How to complete this task
Without including any pictures, return the records below exactly as written.

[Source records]

::::

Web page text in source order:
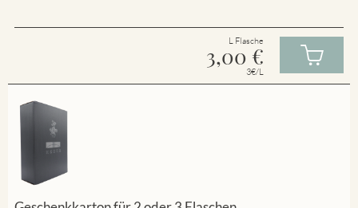
L Flasche
3,00 €
3€/L
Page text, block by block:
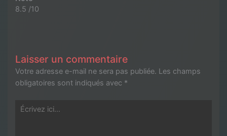
8.5 /10
Laisser un commentaire
Votre adresse e-mail ne sera pas publiée. Les champs
obligatoires sont indiqués avec *
Écrivez
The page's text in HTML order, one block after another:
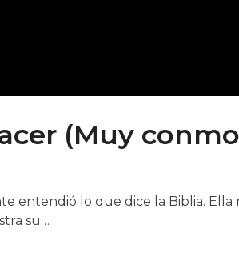
(Muy
lo que dice la Biblia. Ella
su…
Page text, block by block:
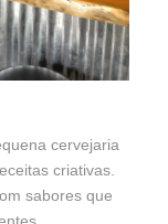
cervejaria
criativas.
sabores que
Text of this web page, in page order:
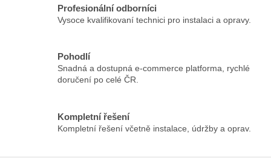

::::

Completed exercise
Web page text in source order:
L Flasche
3,00 €
3€/L
Page text, block by block:
8.5 /10
Laisser un commentaire
Votre adresse e-mail ne sera pas publiée. Les champs
obligatoires sont indiqués avec *
Écrivez
The page's text in HTML order, one block after another:
(Muy
lo que dice la Biblia. Ella
su…
Page text, block by block:
cervejaria
criativas.
sabores que
Text of this web page, in page order:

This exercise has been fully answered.